* **TASK INPUTS**:

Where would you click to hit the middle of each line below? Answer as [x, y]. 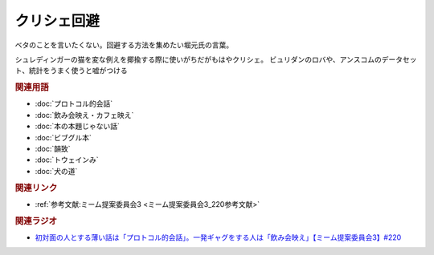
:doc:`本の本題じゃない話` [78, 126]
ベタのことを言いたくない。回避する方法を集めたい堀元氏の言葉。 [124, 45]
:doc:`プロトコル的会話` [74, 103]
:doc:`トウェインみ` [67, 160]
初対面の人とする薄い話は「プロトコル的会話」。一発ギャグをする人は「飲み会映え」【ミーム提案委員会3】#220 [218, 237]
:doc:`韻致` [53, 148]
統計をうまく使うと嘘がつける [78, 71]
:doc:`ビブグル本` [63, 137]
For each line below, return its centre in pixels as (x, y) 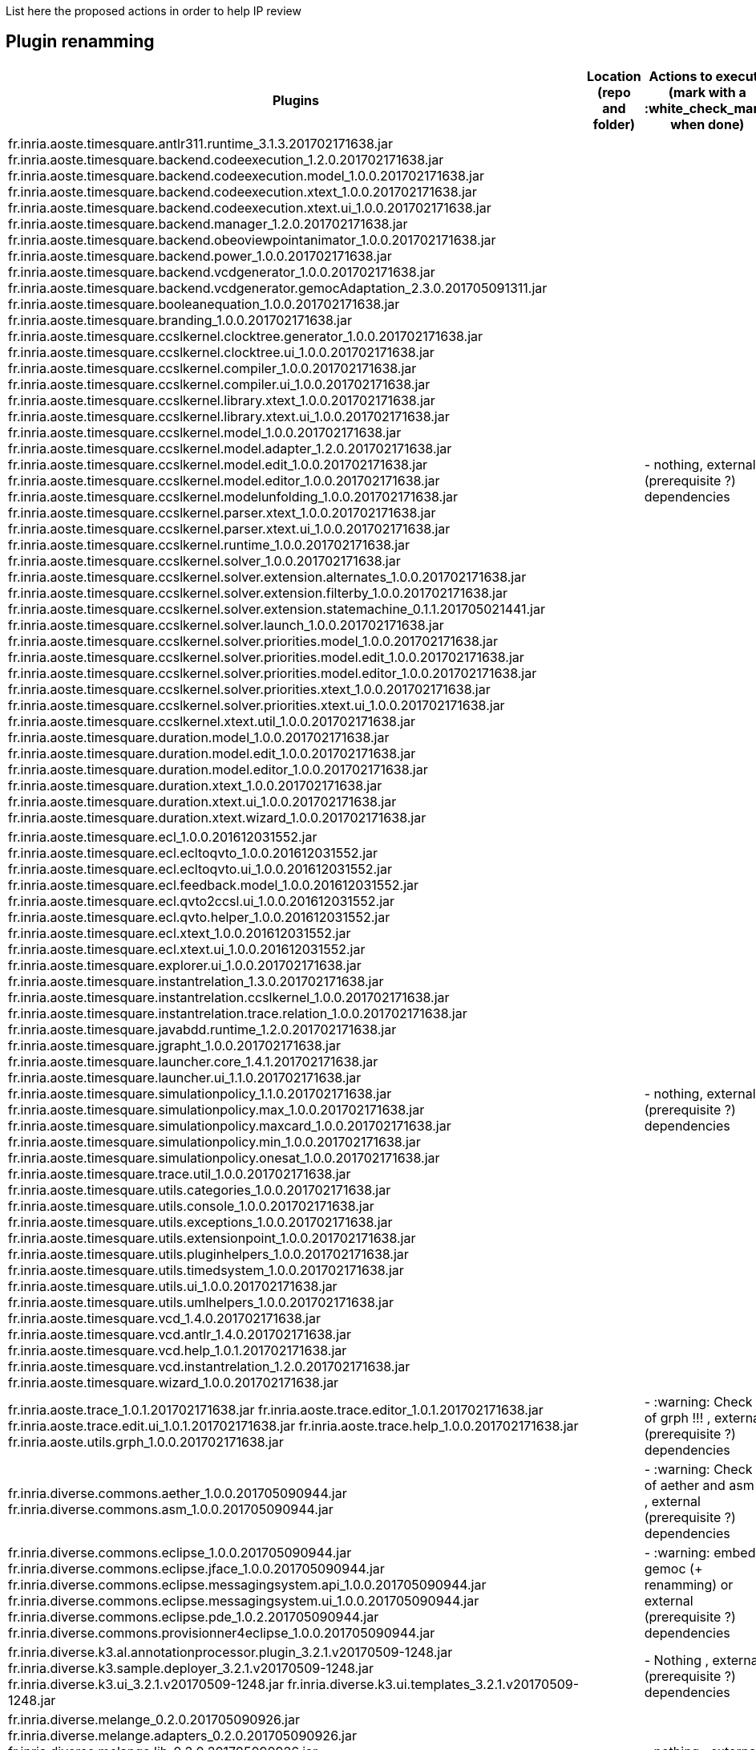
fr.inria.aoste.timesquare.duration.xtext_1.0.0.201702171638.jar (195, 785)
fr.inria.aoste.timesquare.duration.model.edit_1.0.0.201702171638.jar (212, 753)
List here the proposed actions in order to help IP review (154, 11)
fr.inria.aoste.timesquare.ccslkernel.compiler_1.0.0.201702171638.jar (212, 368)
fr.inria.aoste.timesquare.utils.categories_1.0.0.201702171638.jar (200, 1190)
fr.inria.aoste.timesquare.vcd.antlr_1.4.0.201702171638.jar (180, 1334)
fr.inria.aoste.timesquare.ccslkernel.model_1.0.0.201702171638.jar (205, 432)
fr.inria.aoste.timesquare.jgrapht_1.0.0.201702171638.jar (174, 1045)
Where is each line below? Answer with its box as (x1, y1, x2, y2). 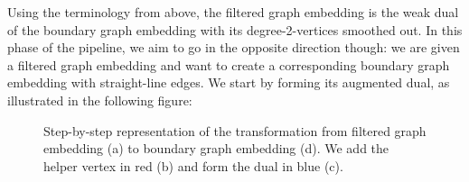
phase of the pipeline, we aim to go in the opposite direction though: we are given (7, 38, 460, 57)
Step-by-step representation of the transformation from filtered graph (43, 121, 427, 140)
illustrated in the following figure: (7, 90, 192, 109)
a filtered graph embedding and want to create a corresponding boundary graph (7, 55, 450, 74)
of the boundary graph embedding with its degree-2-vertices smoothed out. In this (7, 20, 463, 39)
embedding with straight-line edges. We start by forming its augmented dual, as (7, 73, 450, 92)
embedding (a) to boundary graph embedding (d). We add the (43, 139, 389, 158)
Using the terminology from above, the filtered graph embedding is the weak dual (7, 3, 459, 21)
---
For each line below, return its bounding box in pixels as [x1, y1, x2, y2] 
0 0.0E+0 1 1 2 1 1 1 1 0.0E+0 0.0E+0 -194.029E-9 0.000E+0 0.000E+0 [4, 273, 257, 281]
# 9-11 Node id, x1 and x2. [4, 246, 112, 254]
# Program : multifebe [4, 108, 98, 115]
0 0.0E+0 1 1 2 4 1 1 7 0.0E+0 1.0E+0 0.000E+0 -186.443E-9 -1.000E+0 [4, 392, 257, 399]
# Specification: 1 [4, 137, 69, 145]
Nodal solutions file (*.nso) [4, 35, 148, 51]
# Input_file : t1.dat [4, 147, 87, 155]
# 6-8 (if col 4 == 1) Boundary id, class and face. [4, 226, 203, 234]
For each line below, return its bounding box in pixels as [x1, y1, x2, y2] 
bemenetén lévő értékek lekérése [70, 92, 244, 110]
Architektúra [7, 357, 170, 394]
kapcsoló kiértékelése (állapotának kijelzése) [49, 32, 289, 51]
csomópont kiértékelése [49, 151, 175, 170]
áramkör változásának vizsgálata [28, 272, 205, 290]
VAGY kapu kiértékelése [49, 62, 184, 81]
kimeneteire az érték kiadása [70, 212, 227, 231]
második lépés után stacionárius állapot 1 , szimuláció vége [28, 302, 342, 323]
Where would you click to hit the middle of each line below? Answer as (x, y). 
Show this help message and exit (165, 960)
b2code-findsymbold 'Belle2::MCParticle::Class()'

* **DIRECTIONS FOR THIS TASK**:
Please count the lines above that contain the word "embedding", and reply with the number alone.

* **SOLVED EXERCISE**:
5